Data dari Badan Geologi mencatat lonjakan jumlah gempa hembusan dan gempa frekuensi rendah, yang menjadi indikator penting dalam memantau aktivitas gunung berapi.
Menurut laporan, antara 30 Mei hingga 2 Juni 2025, tercatat gempa hembusan sebanyak 21 hingga 37 kejadian per hari, serta gempa frekuensi rendah mencapai 134 kali.
Selain itu, pemantauan deformasi menggunakan metode Electronic Distance Measurement (EDM) dan Global Navigation Satellite System (GNSS) menunjukkan adanya pola inflasi, yang menandakan peningkatan tekanan pada tubuh gunung.
Kendati saat ini status Gunung Tangkuban Perahu masih berada pada Level I (Normal), masyarakat dan wisatawan diimbau untuk tetap waspada.
Peningkatan aktivitas ini berpotensi memicu erupsi freatik, yaitu letusan yang terjadi akibat interaksi antara air dan panas dari magma atau material panas di dalam gunung, tanpa adanya keluarnya magma ke permukaan.
Peningkatan aktivitas vulkanik di Gunung Tangkuban Perahu Bandung perlu diwaspadai karena dapat menimbulkan erupsi freatik yang terjadi secara tiba-tiba tanpa tanda-tanda awal yang jelas.
Erupsi jenis ini dapat disertai dengan hujan abu dan lontaran material di sekitar kawah, yang berbahaya bagi masyarakat dan wisatawan yang berada di dekat area tersebut.

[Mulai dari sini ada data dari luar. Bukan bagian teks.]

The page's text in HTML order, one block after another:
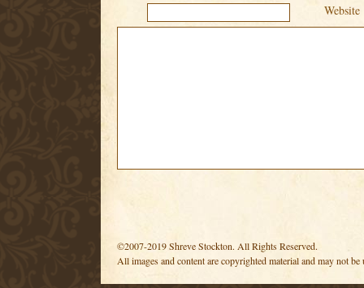
Website
©2007-2019 Shreve Stockton. All Rights Reserved.
All images and content are copyrighted material and may not
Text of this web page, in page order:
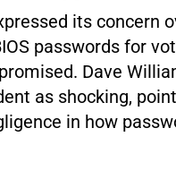
its concern
passwords for
Dave
as shocking,
in how
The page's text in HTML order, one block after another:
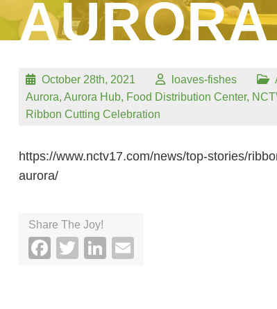
AURORA
October 28th, 2021 loaves-fishes
Aurora, Aurora Hub, Food Distribution Center,
Ribbon Cutting Celebration
https://www.nctv17.com/news/top-stories/
aurora/
Share The Joy!
Facebook
TwitterLinkedIn
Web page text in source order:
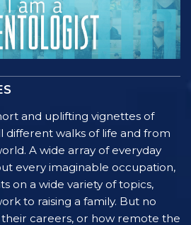
and uplifting vignettes of
different walks of life and from
A wide array of everyday
every imaginable occupation,
on a wide variety of topics,
to raising a family. But no
careers, or how remote the

Selain itu, curah hujan yang tinggi di sekitar kawasan gunung yang masuk wilayah Kabupaten Bandung Barat itu dapat meningkatkan risiko erupsi freatik.
Air hujan yang meresap ke dalam tubuh gunung dapat bersentuhan dengan material panas, menghasilkan uap dengan tekanan tinggi yang dapat memicu letusan.

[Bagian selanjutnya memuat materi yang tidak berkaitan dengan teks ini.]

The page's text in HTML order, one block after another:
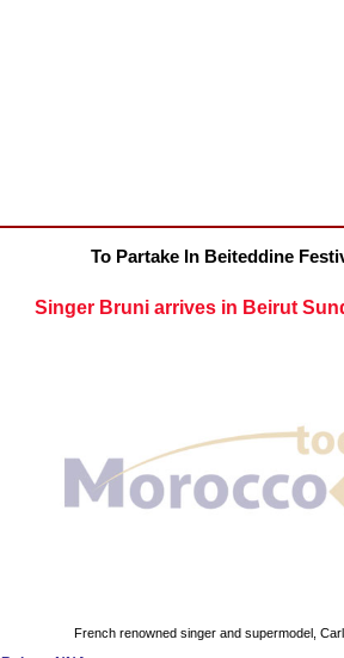
To Partake In Beiteddine
Singer Bruni arrives in Beirut
French renowned singer and supermodel,

Walau status Gunung Tangkuban Perahu masih normal, Badan Geologi mengimbau masyarakat dan wisatawan untuk tidak mendekati dasar kawah, lalu tidak berlama-lama dan tidak menginap di area kawah aktif.
Selain itu, segera meninggalkan area kawah jika teramati peningkatan intensitas atau ketebalan asap, atau jika tercium bau gas yang menyengat.
Selanjutnya, selalu mengikuti perkembangan informasi dari sumber resmi, seperti Badan Geologi atau Pos Pengamatan Gunungapi Tangkuban Parahu.
Langkah-langkah ini penting untuk menghindari risiko paparan gas beracun maupun erupsi freatik yang dapat terjadi sewaktu-waktu.
Dalam menyikapi aktivitas vulkanik gunung Tangkuban Perahu Bandung yang mulai meningkat ini perlu diwaspadai oleh masyarakat dan wisatawan.
Pasalnya, potensi terjadinya erupsi freatik tetap ada. Oleh karena itu, penting bagi semua pihak untuk berhati-hati, mengikuti arahan dari otoritas setempat, dan tidak mudah terpancing oleh informasi yang tidak jelas sumbernya.
Dengan meningkatkan kesadaran dan kewaspadaan, kita dapat meminimalkan risiko dan menjaga keselamatan bersama.